WORK TASK: Every line of the records below from the line with "The fourth equality holds because [90, 222]" up to and including the line with "from above, [407, 100]" must be reproduced exactly, and no line outside that range.

TASK DATA:
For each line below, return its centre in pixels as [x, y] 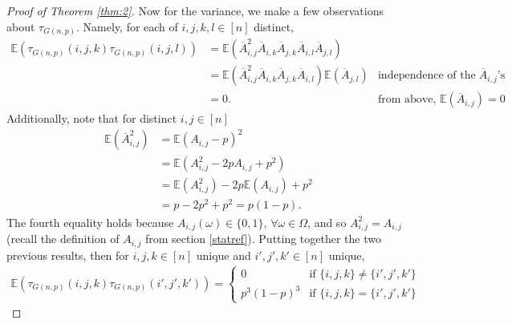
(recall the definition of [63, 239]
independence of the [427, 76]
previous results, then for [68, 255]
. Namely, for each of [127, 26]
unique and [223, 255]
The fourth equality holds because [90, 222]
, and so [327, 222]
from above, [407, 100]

==

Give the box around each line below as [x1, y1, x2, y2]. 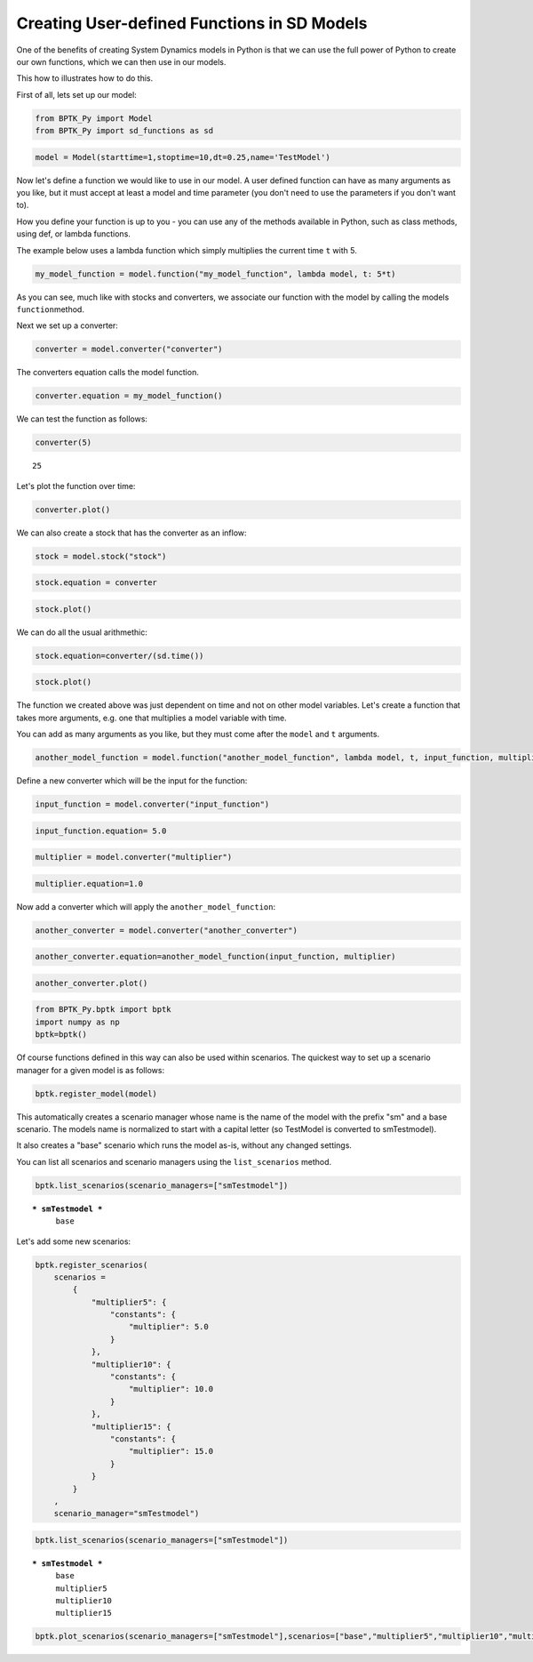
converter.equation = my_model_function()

...

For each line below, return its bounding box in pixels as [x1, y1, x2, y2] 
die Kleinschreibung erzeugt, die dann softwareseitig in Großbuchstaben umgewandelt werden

RESULT OF THIS EXERCISE:
The fourth equality holds because [90, 222]
, and so [327, 222]
from above, [407, 100]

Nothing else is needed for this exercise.